2. Over the next 3 years there is a 30 – 40% cost advantage of opening up a public-cloud versus an in-house application. (See figure 2 )
Bain predicts growth of business spending 5 times by 2020, growing from $30B to $150B; representing 1/5th of the profits in the Technology Sector. Yet there are still major challenges for this market:
1. Security concerns and high-profile outages are at the top.
2. Data-intensive workloads, custom legacy applications or private clouds for small business are still obstacles.
Over the next 3 years, nearly all growth in cloud spending will come from 65% of the companies that currently make little or no use of the cloud today. (See figure 3) Major industries of Retail, Transportation, Industrials and Financial Services will demand more private and hybrid cloud offerings.
Figure 3: Early Cloud adapters
5 Clusters of Cloud Customers (Figure 4)
1. Transformational: early adapters, current IT environment is already more than 40% Cloud.
2. Heterogeneous: these have an exceptionally diverse package of legacy systems and cloud computing.
3. Safety-Conscious: security and reliability of their IT environments are primary.
4. Price Conscious: bottom-line focused companies whose only concern is the cost.
5. Slow and Steady: the largest segment is firms that are not yet ready to change.
These 5 customers segments will all move to the Cloud in different ways:
1. Transformational: will increase their Cloud market penetration by 11%
2. Heterogeneous: will equal Transformational with an increase in market penetration of 223%
3. Safety-Conscious: will represent real opportunities for private cloud providers with an increase of 86% penetration
4. Price-Conscious: will represent the lion share as competition drives down prices and they represent a market penetration of 280%
5. Slow and Steady: will start to realize the value of adaption and increase their market penetration by 90%
Success Formula for Providers
Understand how your offerings appeal to different segments; what is your added value?
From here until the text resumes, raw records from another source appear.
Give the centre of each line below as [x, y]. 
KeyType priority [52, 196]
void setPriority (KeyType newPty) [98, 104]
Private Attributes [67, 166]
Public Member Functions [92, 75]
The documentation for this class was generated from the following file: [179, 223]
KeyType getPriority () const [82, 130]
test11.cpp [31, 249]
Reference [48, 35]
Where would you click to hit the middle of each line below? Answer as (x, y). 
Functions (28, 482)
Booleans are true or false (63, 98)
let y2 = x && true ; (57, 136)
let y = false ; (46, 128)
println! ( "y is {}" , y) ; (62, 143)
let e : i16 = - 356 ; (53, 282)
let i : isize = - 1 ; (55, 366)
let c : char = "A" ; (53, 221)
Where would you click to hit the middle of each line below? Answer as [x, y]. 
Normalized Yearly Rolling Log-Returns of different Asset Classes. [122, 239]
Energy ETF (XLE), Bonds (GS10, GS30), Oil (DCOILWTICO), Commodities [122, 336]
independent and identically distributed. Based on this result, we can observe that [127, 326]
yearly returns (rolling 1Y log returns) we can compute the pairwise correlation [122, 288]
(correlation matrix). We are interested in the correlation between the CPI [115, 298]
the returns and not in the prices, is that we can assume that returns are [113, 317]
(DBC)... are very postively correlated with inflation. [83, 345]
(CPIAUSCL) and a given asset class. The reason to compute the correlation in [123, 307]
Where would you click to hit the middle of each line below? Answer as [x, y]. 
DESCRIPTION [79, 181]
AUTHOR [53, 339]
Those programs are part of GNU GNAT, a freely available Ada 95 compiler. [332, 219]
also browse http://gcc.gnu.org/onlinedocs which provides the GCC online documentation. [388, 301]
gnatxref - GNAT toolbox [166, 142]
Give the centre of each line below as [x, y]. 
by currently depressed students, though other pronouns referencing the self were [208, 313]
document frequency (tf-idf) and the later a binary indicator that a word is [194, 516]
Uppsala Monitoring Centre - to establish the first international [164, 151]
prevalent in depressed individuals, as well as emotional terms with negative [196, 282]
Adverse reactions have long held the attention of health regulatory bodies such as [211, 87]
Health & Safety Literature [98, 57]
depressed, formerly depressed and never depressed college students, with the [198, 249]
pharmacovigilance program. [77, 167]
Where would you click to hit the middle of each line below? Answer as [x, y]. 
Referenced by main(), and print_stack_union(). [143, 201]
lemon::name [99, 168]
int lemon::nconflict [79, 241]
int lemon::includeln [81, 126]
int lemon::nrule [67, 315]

First and foremost, it must be practical and easy to use. In addition your sales force need to access four factors that determine to what degree a potential client is ready for your Cloud solution.
1. What is the business context, the company’s growth rate, speed to market and regulatory constraints?
2. What is the CIO’s philosophy, includes the IT’s leaders perspective on technology investments and past experiences with outsourcing?
3. What are the workload characteristics; this includes the moving of workloads to the clouds and the level of customization of existing platforms?
4. What are the economics involved, to what degree are cost savings a priority?
Conclusion
Cloud solutions need not be ignored and their added value will start to outweigh the security and legacy issues. One-size-fits-all solutions of the past that have brought providers this far will prove unsustainable.The next generation of winners will focus their product development pipelines, marketing strategies and sales approaches for customers that they are best equipped to address. And the best part, through the inbound marketing avenues clients will start to search and compare the potential applications through social and business media channels. The 'savvy providers' who are the first to take advantage of these venues will have their lead over their competitors.